Part 1: The Oral Exam (1.5 to 2.5 Hours)
The oral portion typically lasts 1.5 to 2.5 hours and covers six major topic areas. Your DPE will use the Instrument Rating Airman Certification Standards (ACS) as their guide, but experienced examiners often weave topics together in a scenario-based format rather than asking isolated questions.
Topic 1: Regulations (14 CFR Parts 61 and 91)
This is where most orals begin. Expect questions on:
- Instrument currency requirements -- What are the requirements to act as PIC under IFR? (Six approaches, holding, intercepting/tracking in the preceding 6 calendar months, per 14 CFR 61.57(c))
- Grace period and IPC -- What happens when your currency lapses? (6 additional months to regain currency with a safety pilot, then you need an Instrument Proficiency Check)
- Required instruments and equipment -- Can you fly IFR if the VOR receiver is inoperative? (Depends on MEL or KOEL, and whether VOR is required for the flight)
- IFR flight plan requirements -- When must you file IFR? (In controlled airspace in IMC, or when operating under IFR in Class A airspace)
- Alternate airport requirements -- When do you need to file an alternate? (1-2-3 rule: 1 hour before to 1 hour after ETA, ceiling less than 2,000 feet or visibility less than 3 statute miles)
- Minimum fuel requirements -- What is the IFR fuel reserve? (45 minutes beyond the farthest point of intended landing)
Pro tip: Do not just memorize the numbers. Your DPE wants to see that you understand the reasoning behind each regulation. For example, why is the alternate requirement based on 2,000 and 3 rather than some other numbers? Because those minimums provide a reasonable margin for most non-precision approaches.
Topic 2: Weather Theory and Services
Weather is the reason the instrument rating exists, and DPEs love this section.
- Structural icing -- What are the three types (clear, rime, mixed)? What conditions produce each? What should you do if you encounter icing in a non-FIKI aircraft?
- Thunderstorm avoidance -- What is the recommended avoidance distance? (20 nm from severe thunderstorms) Can you fly under a thunderstorm? (Not recommended -- severe downdrafts, wind shear, and microbursts)
- Fog types -- Radiation fog, advection fog, upslope fog, steam fog. When and where does each form?
- METARs and TAFs -- Decode them on the spot. Your DPE will hand you a real weather briefing and ask you to interpret it.
- PIREPs -- How do you file one? Why are they critical for icing and turbulence reporting?
- SIGMETs vs.
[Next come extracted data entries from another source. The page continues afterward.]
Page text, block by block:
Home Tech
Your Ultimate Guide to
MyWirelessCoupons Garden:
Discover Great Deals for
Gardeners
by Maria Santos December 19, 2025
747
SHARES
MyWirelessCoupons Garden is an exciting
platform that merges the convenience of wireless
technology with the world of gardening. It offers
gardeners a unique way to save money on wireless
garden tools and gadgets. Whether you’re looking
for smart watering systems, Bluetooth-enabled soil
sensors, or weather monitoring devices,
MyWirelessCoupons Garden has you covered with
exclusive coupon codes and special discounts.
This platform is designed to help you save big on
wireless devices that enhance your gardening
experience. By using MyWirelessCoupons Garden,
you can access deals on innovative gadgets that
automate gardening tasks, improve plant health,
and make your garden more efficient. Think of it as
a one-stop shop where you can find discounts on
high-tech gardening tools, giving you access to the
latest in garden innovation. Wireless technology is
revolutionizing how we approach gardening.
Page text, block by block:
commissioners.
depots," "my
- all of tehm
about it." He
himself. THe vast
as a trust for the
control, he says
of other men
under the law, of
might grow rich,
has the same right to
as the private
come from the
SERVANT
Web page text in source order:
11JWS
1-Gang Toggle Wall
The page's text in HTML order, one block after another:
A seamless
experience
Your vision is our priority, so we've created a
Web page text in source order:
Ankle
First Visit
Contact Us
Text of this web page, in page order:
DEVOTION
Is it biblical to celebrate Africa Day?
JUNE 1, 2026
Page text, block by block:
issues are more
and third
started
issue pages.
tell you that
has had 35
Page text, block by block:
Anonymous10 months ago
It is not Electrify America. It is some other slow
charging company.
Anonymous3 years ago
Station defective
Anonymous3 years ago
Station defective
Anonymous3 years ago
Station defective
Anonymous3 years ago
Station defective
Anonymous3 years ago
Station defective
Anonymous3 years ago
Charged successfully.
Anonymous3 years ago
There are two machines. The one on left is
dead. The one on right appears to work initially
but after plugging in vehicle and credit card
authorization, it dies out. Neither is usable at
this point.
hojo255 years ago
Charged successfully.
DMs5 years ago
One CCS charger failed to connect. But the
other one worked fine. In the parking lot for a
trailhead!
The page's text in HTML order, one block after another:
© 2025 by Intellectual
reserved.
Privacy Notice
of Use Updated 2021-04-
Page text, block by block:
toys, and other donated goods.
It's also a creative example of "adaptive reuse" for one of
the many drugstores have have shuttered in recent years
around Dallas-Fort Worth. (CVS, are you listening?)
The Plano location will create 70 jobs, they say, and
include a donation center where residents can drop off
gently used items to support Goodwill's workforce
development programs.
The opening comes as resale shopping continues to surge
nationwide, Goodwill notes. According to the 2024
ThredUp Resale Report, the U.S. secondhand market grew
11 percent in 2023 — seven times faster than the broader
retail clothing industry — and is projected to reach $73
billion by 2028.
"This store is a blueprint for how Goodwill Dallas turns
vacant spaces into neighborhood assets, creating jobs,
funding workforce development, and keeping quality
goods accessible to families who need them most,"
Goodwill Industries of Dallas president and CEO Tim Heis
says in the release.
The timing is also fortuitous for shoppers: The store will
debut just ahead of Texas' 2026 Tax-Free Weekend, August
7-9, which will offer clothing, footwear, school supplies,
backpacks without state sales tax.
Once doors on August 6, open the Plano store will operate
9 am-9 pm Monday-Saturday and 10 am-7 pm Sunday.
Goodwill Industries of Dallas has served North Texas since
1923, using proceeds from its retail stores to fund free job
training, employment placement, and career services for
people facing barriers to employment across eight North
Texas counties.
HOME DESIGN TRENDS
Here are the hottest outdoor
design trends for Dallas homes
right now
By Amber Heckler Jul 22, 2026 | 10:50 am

AIRMETs -- What triggers each? How long are they valid?
- Icing certification -- What is FIKI? What does "known icing" vs. "forecast icing" mean?
Topic 3: IFR En Route and Approach Procedures
This is the meat of the oral. Expect scenario-based questions such as:
- Departure procedures -- What is an ODP? When must you fly one? What is the difference between an ODP and a SID?
- En route charts -- Identify MEA, MOCA, MRA, MCA on a low en route chart. When can you descend to MOCA?
- Approach types and minimums -- What is the difference between DA (decision altitude) and MDA (minimum descent altitude)? Which approaches use which?
- Precision vs. non-precision approaches -- ILS is precision (DA), LNAV is non-precision (MDA), LPV is technically non-precision with DA due to APV classification. Be ready to explain these distinctions.
- Missed approach procedures -- When must you execute a missed approach? (At DA without required visual references, or at MAP on a non-precision approach without the runway environment in sight)
- Circle-to-land procedures -- What are the protected areas? What visibility minimums apply? What do you do if you lose sight of the runway while circling?
- GPS approaches -- RAIM, WAAS, LPV, LNAV, LNAV/VNAV. Know the hierarchy and when each is available.
- Alternate minimums -- Standard alternate minimums are 600-2 for precision, 800-2 for non-precision. When do non-standard minimums apply?
Topic 4: Aircraft Systems
Your DPE needs to confirm you understand the systems that keep you alive in the clouds:
- Pitot-static system -- What happens to the altimeter, VSI, and airspeed indicator if the static port blocks? If the pitot tube blocks? If pitot heat fails?
- Vacuum/pressure system -- Which instruments are vacuum-driven? What happens if the vacuum pump fails in IMC? (Attitude indicator and heading indicator fail -- you are now on partial panel)
- Electrical system -- What happens if the alternator fails? How long will the battery last? What loads should you shed?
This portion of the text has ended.